Song by the Wiggles

from the album Wiggle Up, Giddy Up
- Released: March 6, 2025
- Genre: Country, Children's
- Length: 2:49
- Songwriters: Anthony Field, Lachlan Gillespie and Zane Powell
- Producer: Anthony Field

= Friends of Dorothy (song) =

2025 song by the Wiggles

"Friends of Dorothy" is a country song by Australian children's musicians The Wiggles with singer Orville Peck on the Wiggles' album Wiggle Up, Giddy Up. The song gained widespread notoriety for using the titular phrase, which historically was a slang term for a gay man as a pun in reference to Wiggles character Dorothy the Dinosaur.

==Background==
The phrase "friends of Dorothy" had a history of being an indirect way of referring to someone as a queer individual, with its origins commonly thought to come from The Wizard of Oz (1939) character Dorothy Gale, played in the movie by, Judy Garland who had been identified as a gay icon, though other sources suggested it was a reference to Algonquin Round Table founding member Dorothy Parker. Member Anthony Field recounted that when The Wiggles began touring in the United States, people would approach them and ask if they were friends of Dorothy based on the Wiggles featuring a character named Dorothy the Dinosaur. Field said that he would agree that they were, unaware of the euphemism.

==Composition==
Field had the idea to write the song upon learning the history of the term and collaborated with Orville Peck, who was already out as gay, approaching him about it via a Zoom meeting, and Peck was reportedly happy to participate. As Gay City News noted, Peck was not the only singer the Wiggles worked with on the album who was popular among the queer community, as two other tracks were collaborations with Dolly Parton and a cover of Chappell Roan's song "Pink Pony Club".

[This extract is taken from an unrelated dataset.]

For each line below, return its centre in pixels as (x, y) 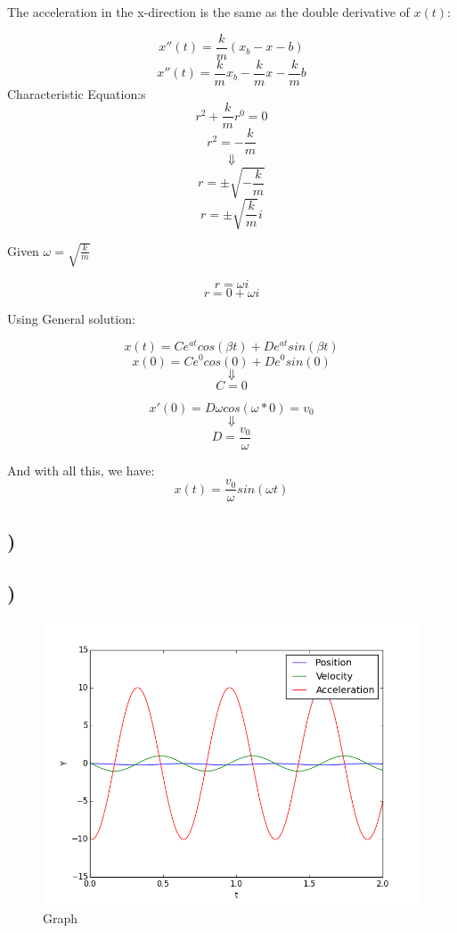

The song uses slang which is commonly associated with the LGBTQ community, such as "What's the tea?" and "fierce". Although it did not contain overtly queer themes, the song was immediately identified as a reference to the queer community and its language.

==Reception==
Them referred to the song as "one of the most celebratory, LGBTQ+-coded songs for kids in modern history". Out responded similarly, referring to the song as a statement of the band's support for the queer community. When asked by The Guardian if the song was the Wiggles' first gay anthem, Field responded that it could be understood that way or in other ways as long as the audience enjoyed listening to it.

The song quickly gained popularity after it released, having gotten over 500,000 views on Facebook in less than week after its release with comments across social media supporting the song. It was described as being one of the most talked-about on the album by Gay City News, saying that it was playful and affectionate in its acknowledgement of the queer community. Agreeing on the tone of the song, Star Observer described it as "cheeky" and "camp", having enjoyed the comedy of the song.